Scott Drummonds just posted a new blog article which deals about an upcoming VMware PSO offering. When Scott Drummonds is involved you know the topic of this offering is performance. In this case it’s performance related to SQL databases and I/O bottlenecks, which is probably the most reported issue. As Scott explains briefly they were able to identify the issue rather quickly by monitoring the physical servers and the virtual environment.
I guess the quote of Scott’s article captures the essence:
In the customer’s first implementation of the virtual infrastructure, both SQL Servers, X and Y, were placed on RAID group A. But in the native configuration SQL Server X was placed on RAID group B. This meant that the storage bandwidth of the physical configuration was approximately 1850 IOPS. In the virtual configuration the two databases shared a single 800 IOPS RAID volume.It does not take a rocket scientist to realize that users are going to complain when a critical SQL Server instances goes from 1050 IOPS to 400. And this was not news to the VI admin on-site, either.
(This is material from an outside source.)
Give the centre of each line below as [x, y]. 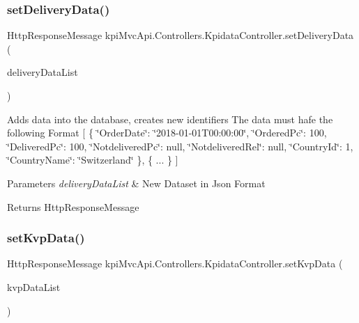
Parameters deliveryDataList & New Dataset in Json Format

What we found as we investigated further was that virtual disks requested by the application owners were used in unexpected and undocumented ways and frequently demanded more throughput than originally estimated. In fact, through vscsiStats analysis (Using vscsiStats for Storage Performance Analysis), my contact and I were able to identify an “unused” VMDK with moderate sequential IO that we immediately recognized as log traffic. Inspection of the application’s configuration confirmed this.
daniel says
Interesting read, it seems that of all the criticism and skepticism vmware gets, virtualized SQL is usually on top. We’re just starting to virtualize oracle/mssql/postgresql/mysql and it’s good to know that there are solutions for most problems we might run into.
John van der Sluis says
I see this every week. Think about your core infrastructure, application requirements and correct sizing based on those requirements as well as following best practices not only for SQL in this example but the underlying guest OS also. I cant tell you how many times “performance” issues were related back to misconfiguration on a guest or not following best practices you would also do on a physical infrastructure.